Identification of waterlogging in Eastern China induced by mining subsidence: A case study of Google Earth Engine time-series analysis applied to the Huainan coal field

Underground coal mining with high groundwater levels causes many environmental problems, one of the main ones being subsidence waterlogging. After the subsidence waterlogging, the land faces many problems, such as insufficient land development and difficult and costly land restoration. Therefore, it is necessary to monitor the spatial range and temporal trajectory pattern of surface subsidence in a timely manner. When information about underground mining is lacking, it is difficult by using remote sensing alone to identify and distinguish (i) natural water, (ii) engineering water, and (iii) subsidence waterlogging. In this study, we used the Google Earth Engine platform to develop a method to detect subsidence waterlogging area and the disturbance year. The method includes pixel-based trajectory extraction and object-based water type recognition. First, LandTrendr is used to extract the change water (engineering water and subsidence waterlogging) pixels and its disturbance year.

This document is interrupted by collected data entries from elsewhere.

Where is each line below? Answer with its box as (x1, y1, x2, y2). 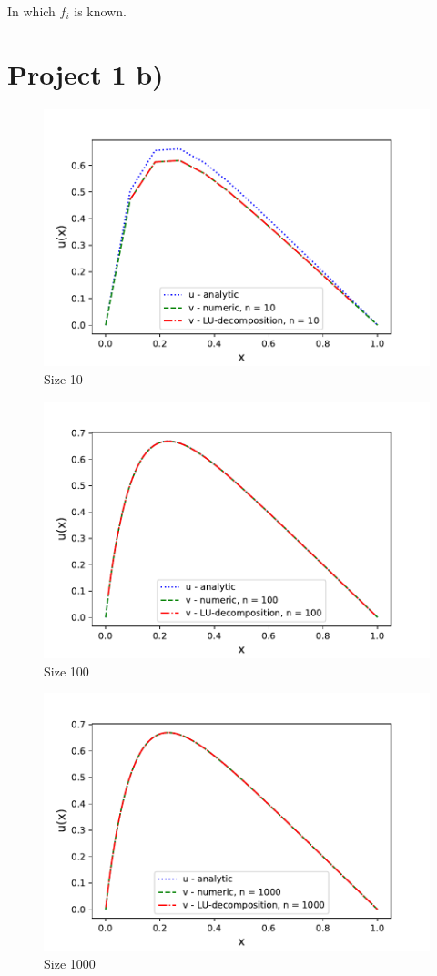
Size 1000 (44, 953, 96, 972)
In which (7, 2, 56, 20)
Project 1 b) (7, 55, 164, 92)
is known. (74, 2, 127, 20)
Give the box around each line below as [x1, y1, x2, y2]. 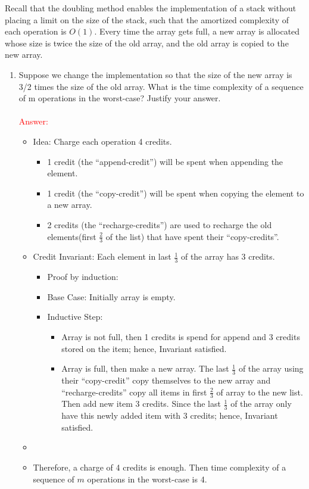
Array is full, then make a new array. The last [61, 362, 229, 375]
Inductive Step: [47, 310, 103, 323]
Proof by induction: [47, 270, 118, 283]
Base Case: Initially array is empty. [47, 290, 176, 303]
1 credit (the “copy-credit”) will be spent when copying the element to [47, 186, 304, 199]
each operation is [5, 25, 67, 38]
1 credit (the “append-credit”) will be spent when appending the [47, 155, 283, 167]
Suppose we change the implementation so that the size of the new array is [18, 68, 292, 80]
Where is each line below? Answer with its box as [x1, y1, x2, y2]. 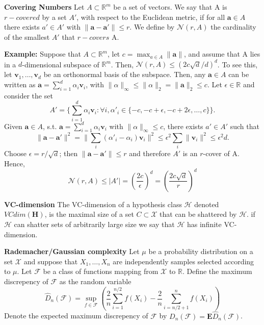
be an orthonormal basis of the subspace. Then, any [43, 69, 206, 80]
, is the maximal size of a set [44, 209, 134, 219]
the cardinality [210, 21, 256, 32]
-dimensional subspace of [22, 59, 99, 69]
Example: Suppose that [4, 48, 81, 59]
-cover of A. [203, 148, 240, 159]
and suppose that [23, 256, 78, 266]
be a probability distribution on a [148, 246, 253, 257]
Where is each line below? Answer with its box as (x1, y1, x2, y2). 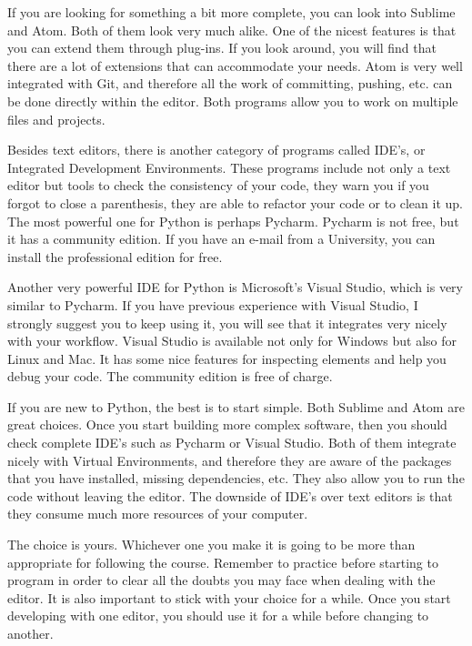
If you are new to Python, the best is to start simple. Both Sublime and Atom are (7, 397, 465, 416)
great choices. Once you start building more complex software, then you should (7, 415, 447, 434)
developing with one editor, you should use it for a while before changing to (7, 606, 429, 625)
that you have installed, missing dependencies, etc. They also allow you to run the (7, 469, 465, 488)
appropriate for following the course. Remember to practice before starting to (7, 552, 438, 571)
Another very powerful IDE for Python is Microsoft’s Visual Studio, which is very (7, 278, 463, 297)
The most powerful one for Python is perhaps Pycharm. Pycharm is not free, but (7, 211, 459, 230)
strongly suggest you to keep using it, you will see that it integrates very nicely (7, 313, 447, 332)
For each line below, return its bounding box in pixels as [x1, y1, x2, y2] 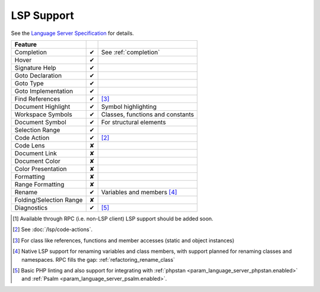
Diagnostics [14, 203, 48, 211]
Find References [14, 95, 60, 103]
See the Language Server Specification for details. [11, 30, 135, 37]
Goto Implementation [14, 86, 73, 95]
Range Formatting [14, 180, 65, 188]
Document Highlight [14, 102, 71, 111]
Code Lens [14, 141, 45, 149]
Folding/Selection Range [14, 195, 83, 204]
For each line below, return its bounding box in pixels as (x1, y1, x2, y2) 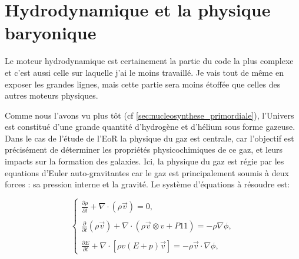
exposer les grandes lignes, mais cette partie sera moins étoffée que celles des (5, 78, 281, 90)
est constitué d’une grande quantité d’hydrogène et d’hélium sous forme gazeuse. (5, 120, 295, 133)
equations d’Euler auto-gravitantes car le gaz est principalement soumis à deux (5, 166, 289, 179)
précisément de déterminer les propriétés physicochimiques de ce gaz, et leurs (5, 143, 283, 156)
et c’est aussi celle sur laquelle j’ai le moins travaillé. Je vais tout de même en (5, 66, 284, 78)
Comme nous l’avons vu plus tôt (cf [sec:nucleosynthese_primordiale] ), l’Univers (5, 109, 294, 121)
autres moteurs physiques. (5, 89, 98, 102)
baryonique (5, 21, 97, 45)
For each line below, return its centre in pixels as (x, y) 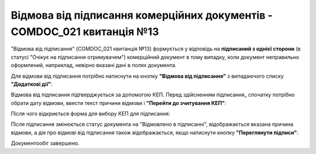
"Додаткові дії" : (32, 84)
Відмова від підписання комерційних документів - (142, 15)
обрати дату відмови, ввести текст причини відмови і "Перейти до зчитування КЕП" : (118, 103)
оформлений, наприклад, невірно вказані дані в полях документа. (94, 65)
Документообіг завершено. (45, 143)
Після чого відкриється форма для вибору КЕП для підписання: (90, 114)
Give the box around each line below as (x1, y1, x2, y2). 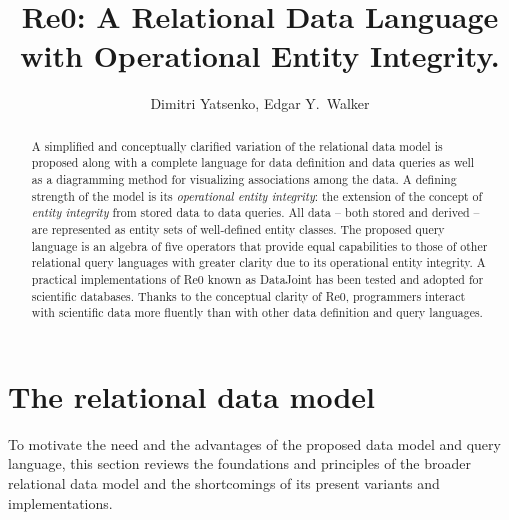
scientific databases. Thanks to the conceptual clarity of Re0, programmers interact (31, 287, 466, 304)
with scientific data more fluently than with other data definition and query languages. (31, 304, 483, 321)
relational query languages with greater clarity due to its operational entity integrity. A (31, 254, 486, 271)
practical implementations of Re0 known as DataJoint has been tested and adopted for (31, 270, 484, 287)
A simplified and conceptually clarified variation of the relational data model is (31, 137, 443, 154)
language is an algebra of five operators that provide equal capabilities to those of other (31, 237, 488, 254)
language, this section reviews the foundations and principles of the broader (8, 453, 471, 474)
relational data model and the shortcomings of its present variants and (8, 473, 440, 494)
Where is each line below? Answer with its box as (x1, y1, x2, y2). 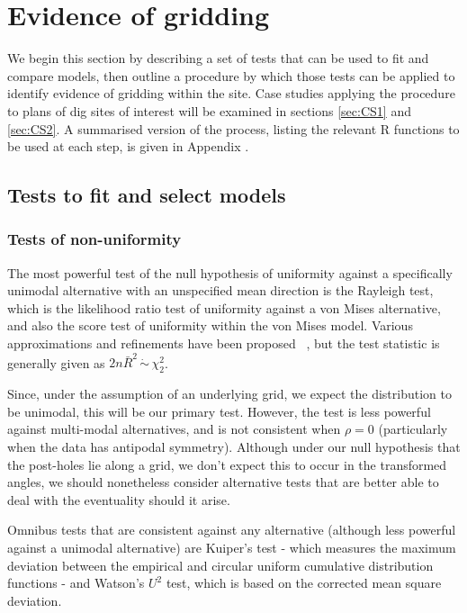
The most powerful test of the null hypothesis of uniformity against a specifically (7, 263, 453, 282)
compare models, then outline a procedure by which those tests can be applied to (7, 66, 455, 85)
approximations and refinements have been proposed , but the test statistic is (7, 334, 440, 353)
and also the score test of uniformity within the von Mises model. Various (7, 316, 413, 335)
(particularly (378, 419, 448, 438)
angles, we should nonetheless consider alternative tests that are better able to (7, 473, 439, 491)
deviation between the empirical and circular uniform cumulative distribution (7, 555, 434, 574)
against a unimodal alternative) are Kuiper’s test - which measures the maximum (7, 537, 456, 556)
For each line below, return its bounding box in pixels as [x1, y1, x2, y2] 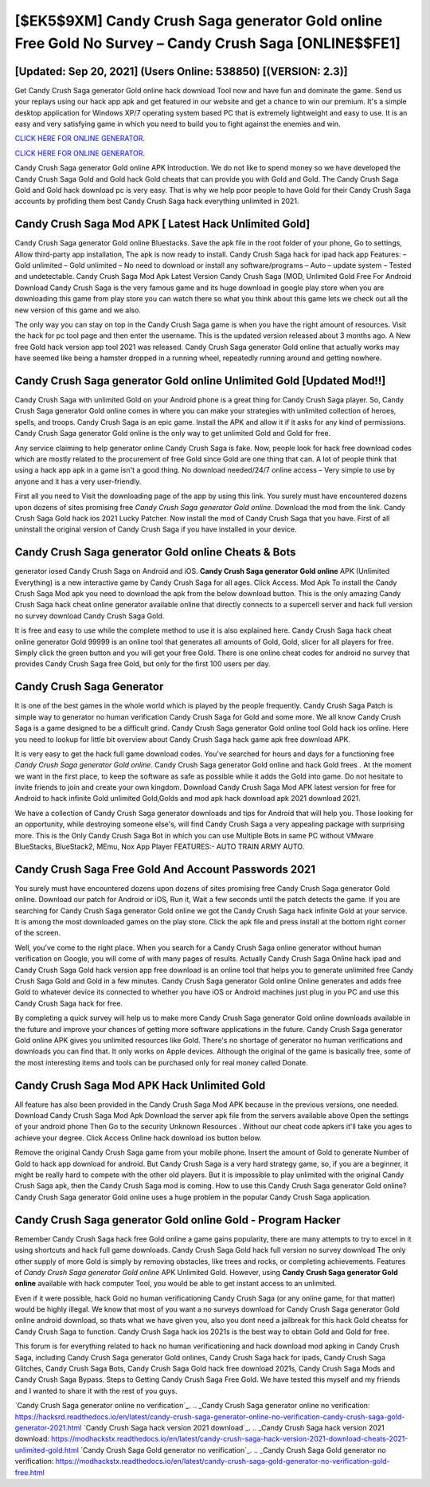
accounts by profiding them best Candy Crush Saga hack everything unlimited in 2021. [14, 196, 299, 206]
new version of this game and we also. [14, 305, 141, 315]
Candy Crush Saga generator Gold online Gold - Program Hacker [14, 1213, 342, 1226]
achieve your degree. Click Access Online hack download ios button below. [14, 1132, 262, 1143]
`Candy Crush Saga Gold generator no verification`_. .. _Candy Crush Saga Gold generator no [80, 1445, 386, 1454]
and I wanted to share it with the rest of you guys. [14, 1386, 178, 1395]
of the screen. [14, 928, 61, 938]
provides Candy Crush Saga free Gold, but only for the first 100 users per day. [14, 659, 271, 669]
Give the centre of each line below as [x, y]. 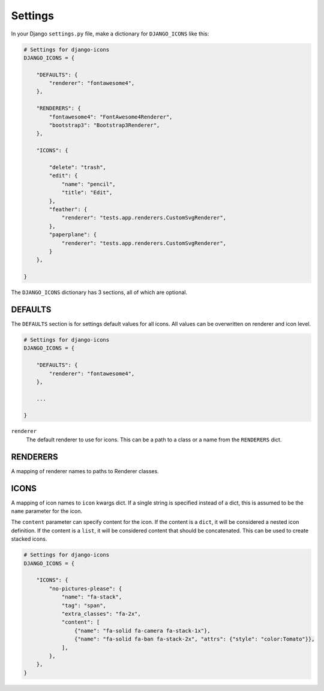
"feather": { [68, 209]
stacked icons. [29, 539]
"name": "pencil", [89, 184]
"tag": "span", [84, 605]
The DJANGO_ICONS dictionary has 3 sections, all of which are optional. [99, 292]
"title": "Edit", [87, 193]
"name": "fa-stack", [92, 597]
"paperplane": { [73, 235]

Then, the morphological method to further eliminate engineering water patches, so as to extract subsidence waterlogging. We selected the Panxie mining area in Huainan, China as the study area. Using 33 years of Landsat timeseries data to generate values of the annual water frequency index, maps of the year of water accumulation caused by underground coal mining and the year of restoration during 1989-2016 are drawn with accuracies of 86.5% and 80.7%, respectively. The results show that from 1989 to 2016, the accumulated area of subsidence waterlogging was 7715.25 ha, accounting for 14.5% of the total area of the study area, of which 75.8% occurred from 2008 to 2016. Furthermore, the accumulated area of restoration was 207.18 ha, which occurred after 2007 and accounts for 2.7% of the total area of subsidence waterlogging. Based on the analysis results of the changes of waterlogging types, the best time window for restoration of the waterlogging area is 3y after water accumulation. The main innovation of this paper is to make use of the temporal heterogeneity (Number of year in patches, Y_num) and morphological index (Landscape shape index in patches, LSI) of the change water to distinguish engineering water and subsidence waterlogging.